▶ **Task brief**:
In the records below, find the line containing "Pro versions.". Output it and every line after it to the end, unchanged, with no pictures.

▶ **Records for the exercise**:
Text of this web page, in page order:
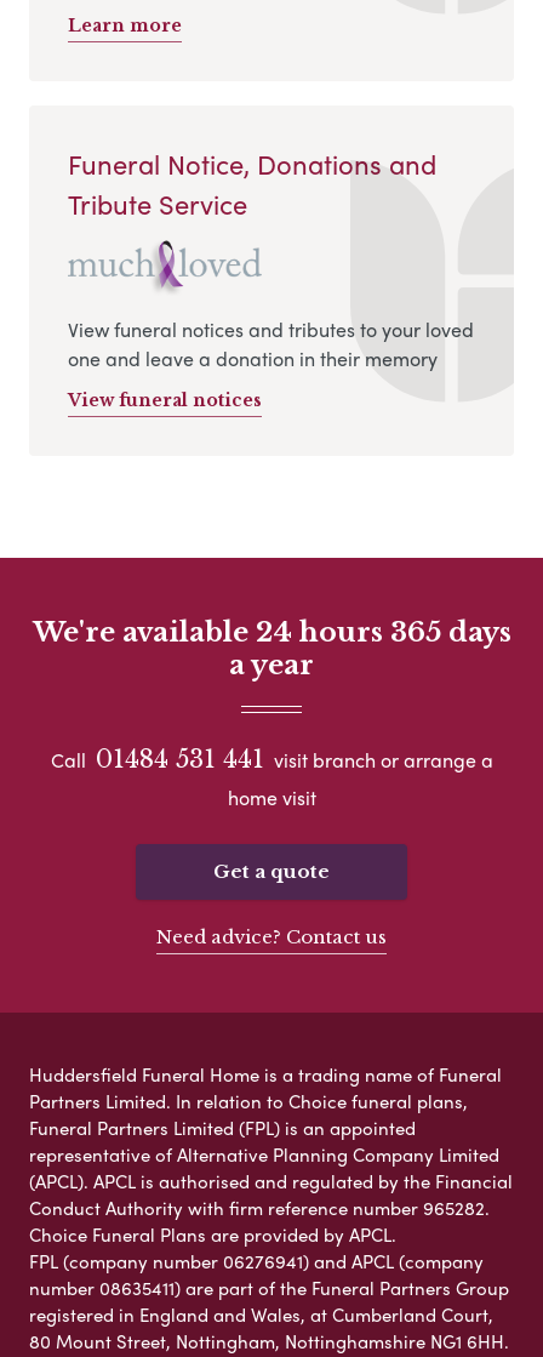
Learn more
Funeral Notice, Donations and
Tribute Service
View funeral notices and tributes to your loved
one and leave a donation in their memory
View funeral notices
We're available 24 hours 365 days
a year
Call 01484 531 441 visit branch or arrange a
home visit
Get a quote
Need advice? Contact us
Huddersfield Funeral Home is a trading name of Funeral
Partners Limited. In relation to Choice funeral plans,
Funeral Partners Limited (FPL) is an appointed
representative of Alternative Planning Company Limited
(APCL). APCL is authorised and regulated by the Financial
Conduct Authority with firm reference number 965282.
Choice Funeral Plans are provided by APCL.
FPL (company number 06276941) and APCL (company
number 08635411) are part of the Funeral Partners Group
registered in England and Wales, at Cumberland Court,
80 Mount Street, Nottingham, Nottinghamshire NG1 6HH.
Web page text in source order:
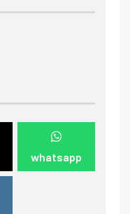
whatsapp
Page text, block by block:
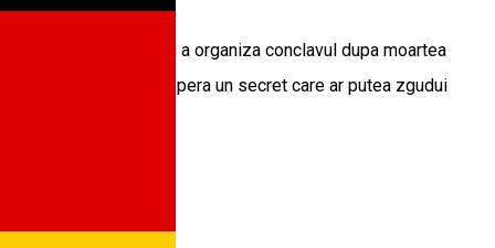
responsabil pentru a organiza conclavul dupa moartea
conspiratii si descopera un secret care ar putea zgudui
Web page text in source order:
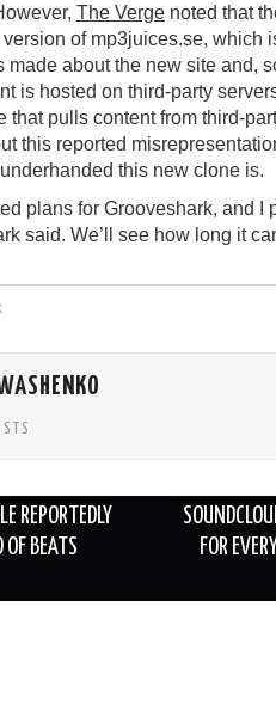
The Verge noted that
of mp3juices.se, which
made about the new site and,
is hosted on third-party
that pulls content from third-
this reported
this new clone is.
plans for Grooveshark, and I
said. We’ll see how long it
REPORTEDLY
OF BEATS
FOR
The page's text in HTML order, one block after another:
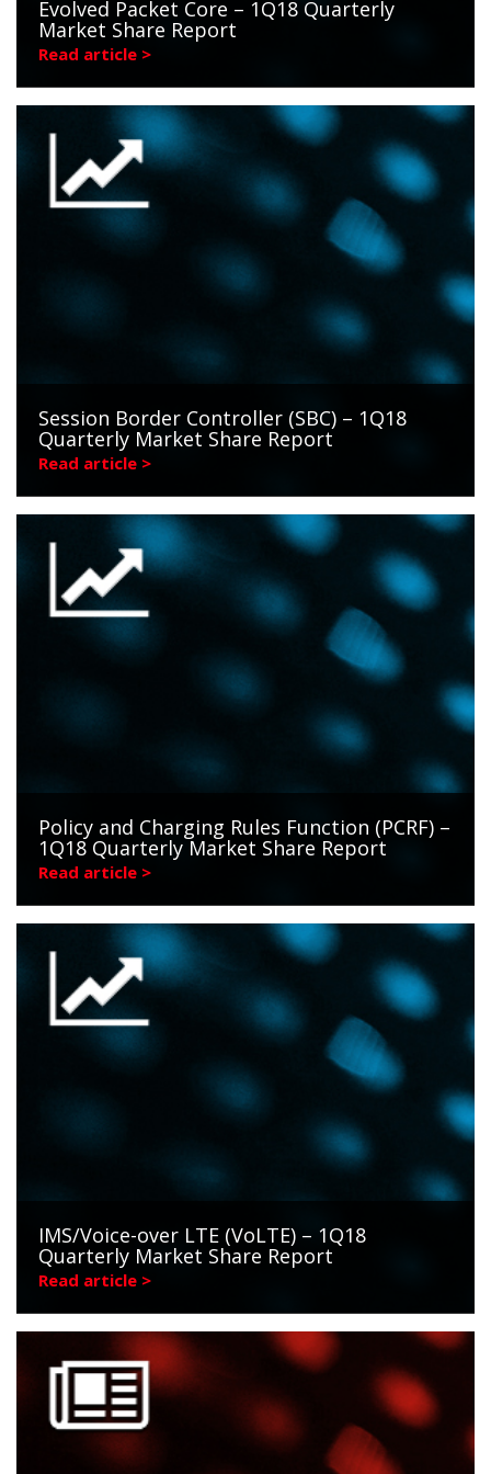
Evolved Packet Core – 1Q18 Quarterly
Market Share Report
Read article >
Session Border Controller (SBC) – 1Q18
Quarterly Market Share Report
Read article >
Policy and Charging Rules Function (PCRF) –
1Q18 Quarterly Market Share Report
Read article >
IMS/Voice-over LTE (VoLTE) – 1Q18
Quarterly Market Share Report
Read article >
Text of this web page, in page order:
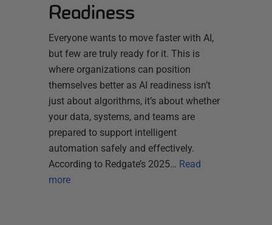
Readiness
Everyone wants to move faster with AI,
but few are truly ready for it. This is
where organizations can position
themselves better as AI readiness isn’t
just about algorithms, it’s about whether
your data, systems, and teams are
prepared to support intelligent
automation safely and effectively.
According to Redgate’s 2025… Read
more
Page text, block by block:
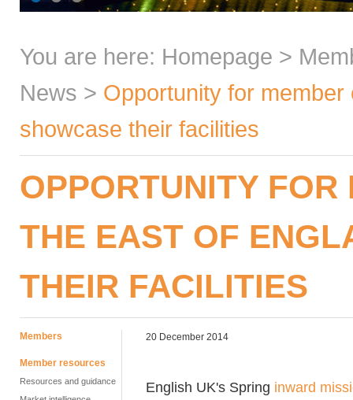
You are here: Homepage >
News > Opportunity for
showcase their facilities
OPPORTUNITY
THE EAST OF
THEIR FACILITIES
Members
Member resources
Resources and guidance
20 December 2014
English UK's Spring inward
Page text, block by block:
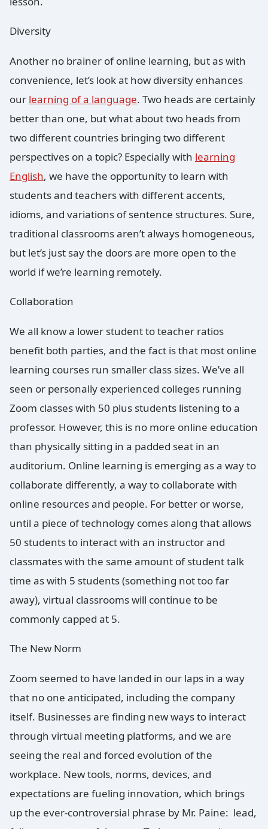
Diversity
Another no brainer of online learning, but as with
convenience, let’s look at how diversity enhances
our learning of a language. Two heads are certainly
better than one, but what about two heads from
two different countries bringing two different
perspectives on a topic? Especially with learning
English, we have the opportunity to learn with
students and teachers with different accents,
idioms, and variations of sentence structures. Sure,
traditional classrooms aren’t always homogeneous,
but let’s just say the doors are more open to the
world if we’re learning remotely.
Collaboration
We all know a lower student to teacher ratios
benefit both parties, and the fact is that most online
learning courses run smaller class sizes. We’ve all
seen or personally experienced colleges running
Zoom classes with 50 plus students listening to a
professor. However, this is no more online education
than physically sitting in a padded seat in an
auditorium. Online learning is emerging as a way to
collaborate differently, a way to collaborate with
online resources and people. For better or worse,
until a piece of technology comes along that allows
50 students to interact with an instructor and
classmates with the same amount of student talk
time as with 5 students (something not too far
away), virtual classrooms will continue to be
commonly capped at 5.
The New Norm
Zoom seemed to have landed in our laps in a way
that no one anticipated, including the company
itself. Businesses are finding new ways to interact
through virtual meeting platforms, and we are
seeing the real and forced evolution of the
workplace. New tools, norms, devices, and
expectations are fueling innovation, which brings
up the ever-controversial phrase by Mr. Paine: lead,
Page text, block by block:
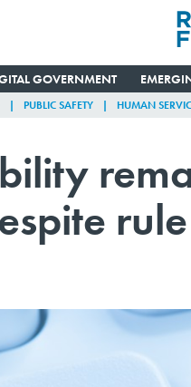
GOVERNMENT
PUBLIC SAFETY HUMAN
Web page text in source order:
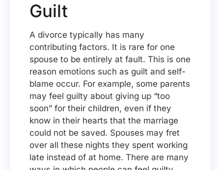
Guilt
A divorce typically has many
contributing factors. It is rare for one
spouse to be entirely at fault. This is one
reason emotions such as guilt and self-
blame occur. For example, some parents
may feel guilty about giving up “too
soon” for their children, even if they
know in their hearts that the marriage
could not be saved. Spouses may fret
over all these nights they spent working
late instead of at home. There are many
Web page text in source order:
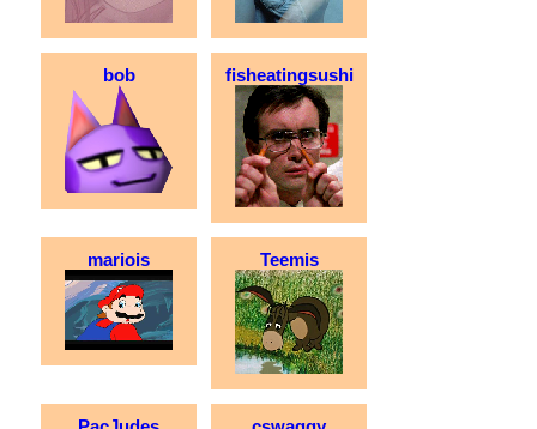
bob fisheatingsushi
mariois Teemis
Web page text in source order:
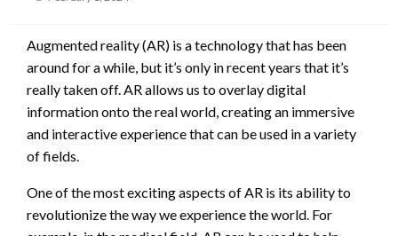
Augmented reality (AR) is a technology that has been
around for a while, but it’s only in recent years that it’s
really taken off. AR allows us to overlay digital
information onto the real world, creating an immersive
and interactive experience that can be used in a variety
of fields.
One of the most exciting aspects of AR is its ability to
revolutionize the way we experience the world. For
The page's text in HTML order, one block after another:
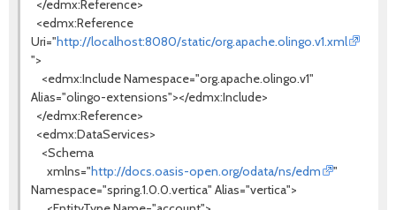
</edmx:Reference>
<edmx:Reference
Uri="http://localhost:8080/static/org.apache.olingo.v1.xml
">
<edmx:Include Namespace="org.apache.olingo.v1"
Alias="olingo-extensions"></edmx:Include>
</edmx:Reference>
<edmx:DataServices>
<Schema
xmlns="http://docs.oasis-open.org/odata/ns/edm
"
Namespace="spring.1.0.0.vertica" Alias="vertica">
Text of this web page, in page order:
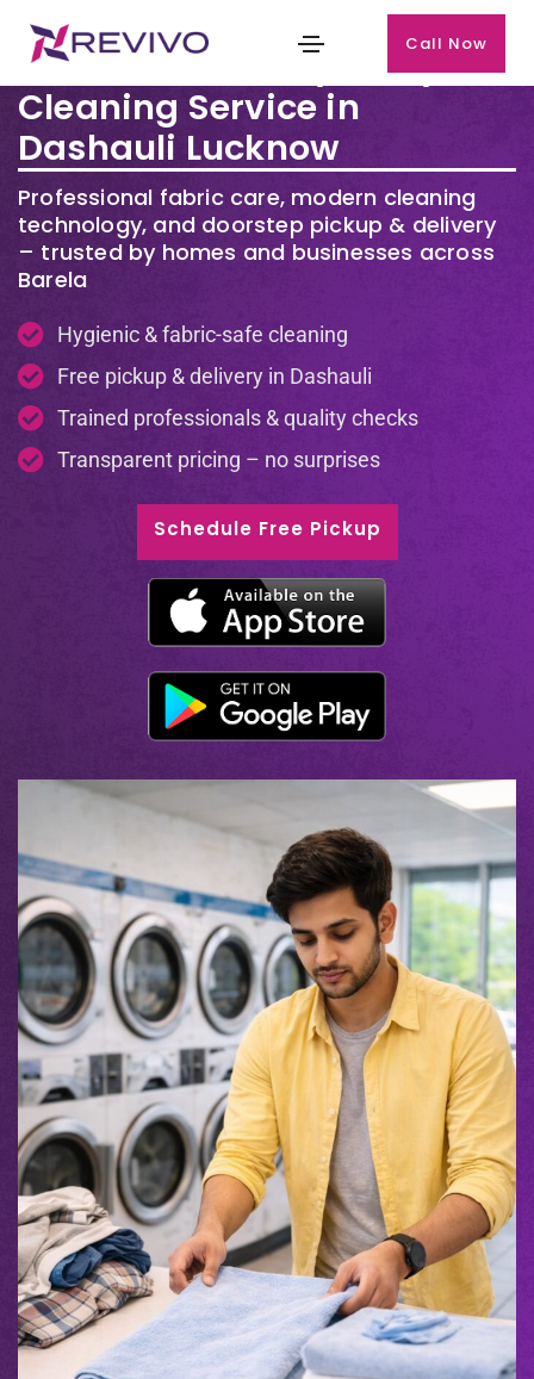
Call Now
Premium Laundry & Dry
Cleaning Service in
Dashauli Lucknow
Professional fabric care, modern cleaning
technology, and doorstep pickup & delivery
– trusted by homes and businesses across
Barela
Hygienic & fabric-safe cleaning
Free pickup & delivery in Dashauli
Trained professionals & quality checks
Transparent pricing – no surprises
Schedule Free Pickup
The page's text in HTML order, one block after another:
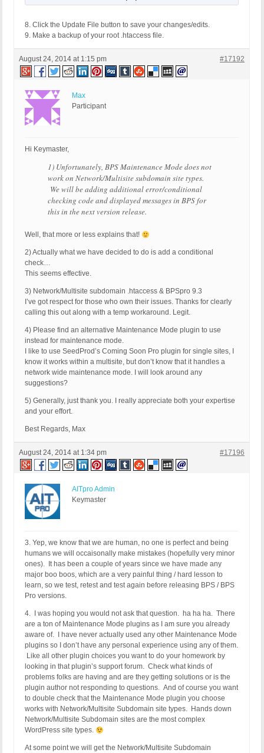
8. Click the Update File button to save your changes/edits.
9. Make a backup of your root .htaccess file.
August 24, 2014 at 1:15 pm #17192
Max
Participant
Hi Keymaster,
1) Unfortunately, BPS Maintenance Mode does not
work on Network/Multisite subdomain site types.
We will be adding additional error/conditional
checking code and displayed messages in BPS for
this in the next version release.
Well, that more or less explains that!
2) Actually what we have decided to do is add a conditional
check…
This seems effective.
3) Network/Multisite subdomain .htaccess & BPSpro 9.3
I’ve got respect for those who own their issues. Thanks for clearly
calling this out along with a temp workaround. Legit.
4) Please find an alternative Maintenance Mode plugin to use
instead for maintenance mode.
I like to use SeedProd’s Coming Soon Pro plugin for single sites, I
know it works within a multisite, but don’t know that it handles a
network wide maintenance mode. I will look around any
suggestions?
5) Generally, just thank you. I really appreciate both your expertise
and your effort.
Best Regards, Max
August 24, 2014 at 1:34 pm #17196
AITpro Admin
Keymaster
3. Yep, we know that we are human, no one is perfect and being
humans we will occaisonally make mistakes (hopefully very minor
ones). It has been a couple of years since we have made any
major boo boos, which are a very painful thing / hard lesson to
learn, so we test, retest and test again before releasing BPS / BPS
Pro versions.
4. I was hoping you would not ask that question. ha ha ha. There
are a ton of Maintenance Mode plugins as I am sure you already
aware of. I have never actually used any other Maintenance Mode
plugins so I don’t have any personal experience using any of them.
Like all other plugin choices you want to do your homework by
looking in that plugin’s support forum. Check what kinds of
problems folks are having and are they getting solutions or is the
plugin author not responding to questions. And of course you want
to double check that the Maintenance Mode plugin you choose
works with Network/Multisite Subdomain site types. Hands down
Network/Multisite Subdomain sites are the most complex
WordPress site types.
At some point we will get the Network/Multisite Subdomain
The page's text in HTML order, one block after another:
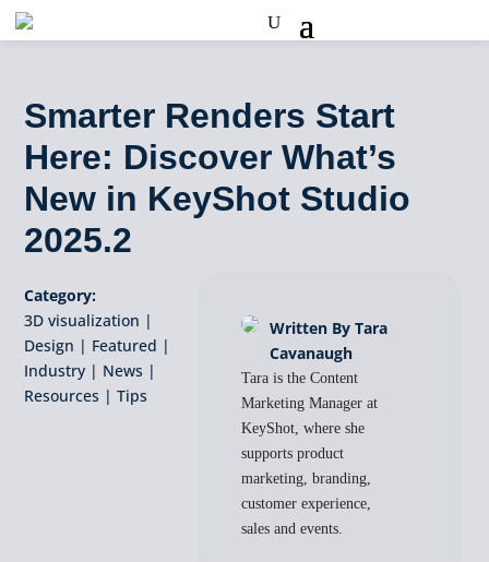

▶ **Solution for this exercise**:
Pro versions.
4. I was hoping you would not ask that question. ha ha ha. There
are a ton of Maintenance Mode plugins as I am sure you already
aware of. I have never actually used any other Maintenance Mode
plugins so I don’t have any personal experience using any of them.
Like all other plugin choices you want to do your homework by
looking in that plugin’s support forum. Check what kinds of
problems folks are having and are they getting solutions or is the
plugin author not responding to questions. And of course you want
to double check that the Maintenance Mode plugin you choose
works with Network/Multisite Subdomain site types. Hands down
Network/Multisite Subdomain sites are the most complex
WordPress site types.
At some point we will get the Network/Multisite Subdomain
The page's text in HTML order, one block after another:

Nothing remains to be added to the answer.